╭─ DATA EXTRACT

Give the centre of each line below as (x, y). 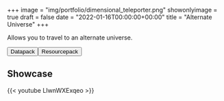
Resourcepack (60, 52)
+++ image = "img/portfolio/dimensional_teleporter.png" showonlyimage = (112, 10)
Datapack (23, 52)
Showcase (30, 74)
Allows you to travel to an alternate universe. (70, 38)
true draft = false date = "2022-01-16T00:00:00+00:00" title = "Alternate (110, 17)
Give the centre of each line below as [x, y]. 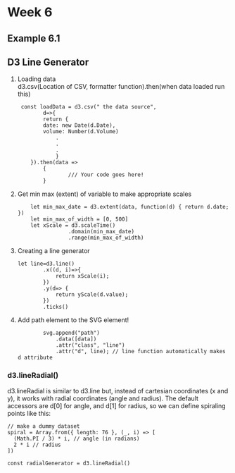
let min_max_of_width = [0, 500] [80, 219]
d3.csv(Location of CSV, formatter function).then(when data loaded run [121, 87]
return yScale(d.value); [92, 295]
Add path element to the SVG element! [73, 320]
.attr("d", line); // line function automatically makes [141, 352]
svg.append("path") [71, 333]
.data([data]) [76, 339]
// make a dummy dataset [44, 426]
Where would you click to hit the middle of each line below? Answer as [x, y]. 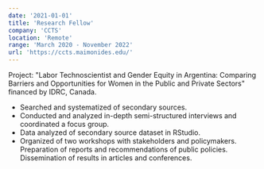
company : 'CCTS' [35, 30]
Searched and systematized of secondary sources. [103, 107]
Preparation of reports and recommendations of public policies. [124, 149]
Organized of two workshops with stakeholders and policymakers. [128, 141]
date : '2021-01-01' [41, 15]
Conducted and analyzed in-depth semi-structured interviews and [128, 115]
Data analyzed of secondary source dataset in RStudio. [110, 133]
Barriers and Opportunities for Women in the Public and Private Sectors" [126, 83]
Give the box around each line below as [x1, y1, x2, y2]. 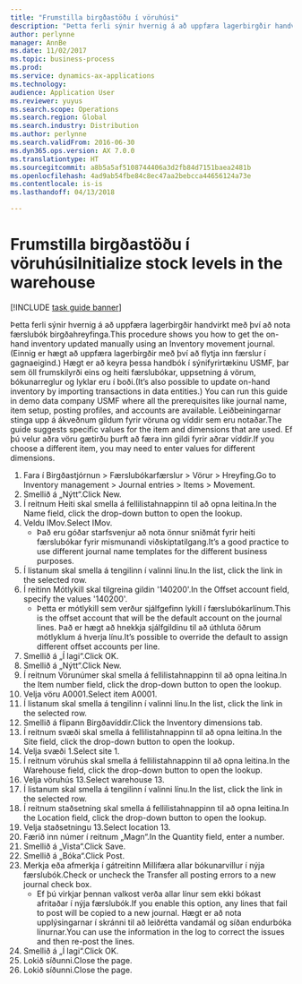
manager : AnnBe [10, 38, 67, 47]
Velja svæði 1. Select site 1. [22, 745, 120, 757]
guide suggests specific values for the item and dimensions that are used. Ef [10, 424, 293, 434]
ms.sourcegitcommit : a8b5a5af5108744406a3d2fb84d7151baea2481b [10, 163, 252, 172]
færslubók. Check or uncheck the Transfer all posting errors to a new [22, 869, 277, 880]
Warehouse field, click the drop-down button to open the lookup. [22, 765, 263, 775]
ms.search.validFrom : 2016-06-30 [10, 138, 135, 147]
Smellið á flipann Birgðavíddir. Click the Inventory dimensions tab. [22, 717, 263, 728]
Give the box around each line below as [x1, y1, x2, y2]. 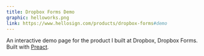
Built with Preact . [6, 43, 49, 51]
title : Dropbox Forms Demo [6, 9, 75, 15]
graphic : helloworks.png [6, 15, 69, 21]
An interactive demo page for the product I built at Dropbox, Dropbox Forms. [6, 37, 198, 44]
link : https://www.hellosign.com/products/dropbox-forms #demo [6, 20, 167, 26]
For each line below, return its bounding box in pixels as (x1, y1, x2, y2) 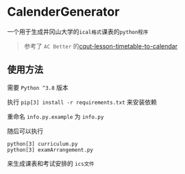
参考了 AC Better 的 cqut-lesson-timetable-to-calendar (23, 42, 178, 50)
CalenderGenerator (7, 4, 120, 20)
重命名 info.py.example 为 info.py (7, 112, 104, 120)
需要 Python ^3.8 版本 (7, 83, 69, 91)
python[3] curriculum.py (7, 141, 78, 147)
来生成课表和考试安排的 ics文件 (7, 159, 95, 167)
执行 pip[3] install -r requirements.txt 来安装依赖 (7, 98, 158, 106)
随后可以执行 (7, 127, 43, 135)

╰─

**WHAT TO DO:** All of the entries above should be duplicated exactly, except for the pictures.

**ANSWER FOR THIS EXERCISE:**
Give the centre of each line below as (x, y). 
Resourcepack (60, 52)
+++ image = "img/portfolio/dimensional_teleporter.png" showonlyimage = (112, 10)
Datapack (23, 52)
Showcase (30, 74)
Allows you to travel to an alternate universe. (70, 38)
true draft = false date = "2022-01-16T00:00:00+00:00" title = "Alternate (110, 17)
Give the centre of each line below as [x, y]. 
let min_max_of_width = [0, 500] [80, 219]
d3.csv(Location of CSV, formatter function).then(when data loaded run [121, 87]
return yScale(d.value); [92, 295]
Add path element to the SVG element! [73, 320]
.attr("d", line); // line function automatically makes [141, 352]
svg.append("path") [71, 333]
.data([data]) [76, 339]
// make a dummy dataset [44, 426]
Where would you click to hit the middle of each line below? Answer as [x, y]. 
company : 'CCTS' [35, 30]
Searched and systematized of secondary sources. [103, 107]
Preparation of reports and recommendations of public policies. [124, 149]
Organized of two workshops with stakeholders and policymakers. [128, 141]
date : '2021-01-01' [41, 15]
Conducted and analyzed in-depth semi-structured interviews and [128, 115]
Data analyzed of secondary source dataset in RStudio. [110, 133]
Barriers and Opportunities for Women in the Public and Private Sectors" [126, 83]
Give the box around each line below as [x1, y1, x2, y2]. 
manager : AnnBe [10, 38, 67, 47]
Velja svæði 1. Select site 1. [22, 745, 120, 757]
guide suggests specific values for the item and dimensions that are used. Ef [10, 424, 293, 434]
ms.sourcegitcommit : a8b5a5af5108744406a3d2fb84d7151baea2481b [10, 163, 252, 172]
færslubók. Check or uncheck the Transfer all posting errors to a new [22, 869, 277, 880]
Warehouse field, click the drop-down button to open the lookup. [22, 765, 263, 775]
ms.search.validFrom : 2016-06-30 [10, 138, 135, 147]
Smellið á flipann Birgðavíddir. Click the Inventory dimensions tab. [22, 717, 263, 728]
Give the box around each line below as [x1, y1, x2, y2]. 
Built with Preact . [6, 43, 49, 51]
title : Dropbox Forms Demo [6, 9, 75, 15]
graphic : helloworks.png [6, 15, 69, 21]
An interactive demo page for the product I built at Dropbox, Dropbox Forms. [6, 37, 198, 44]
link : https://www.hellosign.com/products/dropbox-forms #demo [6, 20, 167, 26]
For each line below, return its bounding box in pixels as (x1, y1, x2, y2) 
参考了 AC Better 的 cqut-lesson-timetable-to-calendar (23, 42, 178, 50)
CalenderGenerator (7, 4, 120, 20)
重命名 info.py.example 为 info.py (7, 112, 104, 120)
需要 Python ^3.8 版本 (7, 83, 69, 91)
python[3] curriculum.py (7, 141, 78, 147)
来生成课表和考试安排的 ics文件 (7, 159, 95, 167)
执行 pip[3] install -r requirements.txt 来安装依赖 (7, 98, 158, 106)
随后可以执行 (7, 127, 43, 135)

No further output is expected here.